是一个女人。
她看起来大约三十五六岁的模样,面容端正而威严,五官轮廓线条分明,颧骨微高,薄唇紧抿,一双凤目半阖着,仿佛台上的一切争论都与她无关。
她的头发全部束在头顶,以一根白玉簪固定,没有一丝碎发落下。
整个人坐在那里,像一尊供在神龛里的玉像。
从始至终,她一个字都没说。
但她脑子里的声音,沈渊从审判开始的第一秒就听到了。
而且从未停过。
“……又是天魔审判。每次都是一样的流程,一样的争吵,一样的结果。
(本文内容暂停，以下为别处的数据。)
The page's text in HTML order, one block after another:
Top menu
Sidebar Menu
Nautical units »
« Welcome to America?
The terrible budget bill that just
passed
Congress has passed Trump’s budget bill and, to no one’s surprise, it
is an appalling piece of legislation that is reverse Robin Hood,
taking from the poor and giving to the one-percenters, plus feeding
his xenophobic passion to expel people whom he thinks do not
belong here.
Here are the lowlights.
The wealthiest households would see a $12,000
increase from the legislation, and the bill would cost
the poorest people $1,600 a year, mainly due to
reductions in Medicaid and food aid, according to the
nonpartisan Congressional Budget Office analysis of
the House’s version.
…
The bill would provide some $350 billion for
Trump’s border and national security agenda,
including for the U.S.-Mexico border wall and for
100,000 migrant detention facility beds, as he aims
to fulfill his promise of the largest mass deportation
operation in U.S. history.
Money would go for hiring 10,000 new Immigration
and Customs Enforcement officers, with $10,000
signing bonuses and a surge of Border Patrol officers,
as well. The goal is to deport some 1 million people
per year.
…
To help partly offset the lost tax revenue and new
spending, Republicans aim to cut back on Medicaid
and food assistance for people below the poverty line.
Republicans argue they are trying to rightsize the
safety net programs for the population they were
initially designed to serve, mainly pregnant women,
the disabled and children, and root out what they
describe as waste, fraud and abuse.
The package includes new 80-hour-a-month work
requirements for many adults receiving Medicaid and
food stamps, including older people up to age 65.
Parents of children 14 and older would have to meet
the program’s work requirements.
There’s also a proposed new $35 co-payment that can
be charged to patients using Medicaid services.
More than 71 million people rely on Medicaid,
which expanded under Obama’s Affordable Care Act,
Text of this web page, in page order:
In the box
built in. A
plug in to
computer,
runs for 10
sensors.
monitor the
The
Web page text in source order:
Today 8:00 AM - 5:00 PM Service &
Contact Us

杀或者不杀,有什么区别?反正这个世界的规矩都是男人定的,我坐在这里也不过是个摆设……”
一开始是这种漫不经心的抱怨。
然后在赵铁山把沈渊押上台、沈渊抬起头的那个瞬间,那个声音忽然变了调。
“……嗯?”
短暂的停顿。
“这就是那个域外天魔?二十五岁?”
又一个停顿。更长。
“……好年轻。”
然后是长达数息的沉默,仿佛她脑海中的某个开关被触碰了,正在犹豫要不要打开。
接下来的整个审判过程中,那个声音时断时续,像一个人在自言自语,有时清晰,有时含糊,但内容的走向越来越让沈渊心跳加速。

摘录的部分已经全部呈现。